Pour découvrir le travail de Blaise Guinin : appuyez là.
Et pour les éditions Vraoum : appuyez ici

Quatre couleurs ***
Texte et dessins Blaise Guinin
Vraoum, 2014 - 142 pages couleurs - 16 €


dimanche 10 août 2014

[Prix SNCF du Polar BD 2015] - Une Affaire de caractères, de François Ayroles

Donald Fraser, prince des phraseurs de la petite cité de Bibelosse, est retrouvé mort, au fond d'un puits. L'homme, infirme en fauteuil roulant, semble avoir laissé un indice sur le sol en inscrivant "ETC" avec les roues de son fauteuil. Tout le monde se perd en conjectures sur les motifs de cette mort soudaine : un suicide ? Un assassinat ? Mais dans ce dernier cas, qui pouvait bien en vouloir à l'esprit le plus brillant de la communauté ? Lui qui le matin même avait remporté une des ces joutes oratoires publiques qui font la fierté des villageois. L'arrivée d'un policier sur les lieux balaye ces premières interrogations : il s'agit bien d'un meurtre. L'inspecteur Edgar Sandé affiche toute de suite une détermination qui impressionne les autochtones : "Je vous préviens : le coupable sera retrouvé fissa. Aucune affaire ne me résiste". Et l'enquête commence, auprès d'habitants pour le moins étranges, dans une cité qui semble bien avoir des secrets... Une cité uniquement composée d'écrivains ! Une découverte qui laisse l'inspecteur pantois : "Pourquoi pas de garagistes ou de garçons-coiffeurs, tant que vous y êtes ?". La partie s'annonce plus compliquée que prévue pour Edgar Sandé...
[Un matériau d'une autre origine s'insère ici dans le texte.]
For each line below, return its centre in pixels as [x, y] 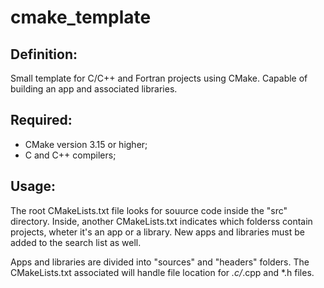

D'entrée de jeu, François Ayroles annonce la couleur, avec une première planche où les noms des deux enseignes peintes sur deux camions, apparaissent d'abord dans des détails successifs des lettres qui les composent, puis, tronqués à la troisième case, "ABC", et "DEF", deviennent à la quatrième "ABO" et "DEA". Deux détails des mots "Laboratoire" et "Bandeaux ", sur deux véhicules qui vont manquer se percuter la page suivante... à un carrefour en forme de "Y". Trompe l'oeil, et cases à déchiffrer : voilà qui va durer les 71 pages de cet album, qui s'ouvre sur un "A" et se conclue, comme il se doit, sur un "Z".  
Entre temps, c'est plus à une invitation à un voyage ludique au pays des mots, de la littérature et des figures de styles, qu'à une enquête policière que nous convie l'auteur : ses personnages ont les traits d'écrivains, évidemment pas choisis au hasard. Ainsi, Pérec est là, sous le nom de "Georgs", et pour lui, la disparition n'est ici, pas seulement celle du "E" , mais celle de la parole, puisqu'il est muet et ne s'exprime que sur les murs de la ville. L'inspecteur a les traits de Simenon, et on reconnaît aussi Séraphin Lampion, qui est ici "le doc", et qui cherche à vendre, non pas des assurances, comme son original hergéen, mais des guides en tous genres, qu'il trimballe avec lui dans une espèce de bibliothèque portative à bretelles... 
On croise bien d'autres individus remarquables dans cette affaire, et c'est un vrai régal de voir l'inspecteur Sandé, s'embourber dans une enquête où il n'y comprend pas grand chose, car il est tombé dans un milieu de lettrés, dont le vocabulaire lui échappe parfois. Sa visite à l'imprimerie du village en est le meilleur exemple, et le lecteur assiste à  un magnifique dialogue de sourds, un de ces nombreux passages jubilatoires de l'album. L'enquête progresse suit donc ces rails, et finira par aboutir, car il y a bien un meurtrier dans cette affaire, mais vous l'aurez compris : c'est bien dans ce fourmillement d'allusions, ces clins d'oeil, cette construction ludique, à la fois dans la narration comme dans la mise en page, que réside la très grande richesse de ce polar complètement hors-norme. Tellement riche qu'on n'a qu'une seule envie : s'y replonger pour y traquer les indices disséminés avec malice par François Ayroles. Si vous ne restez pas hermétique à l'entreprise,  "Une affaire de caractères" est un vrai régal. Et pour moi, une des bandes dessinées de l'année.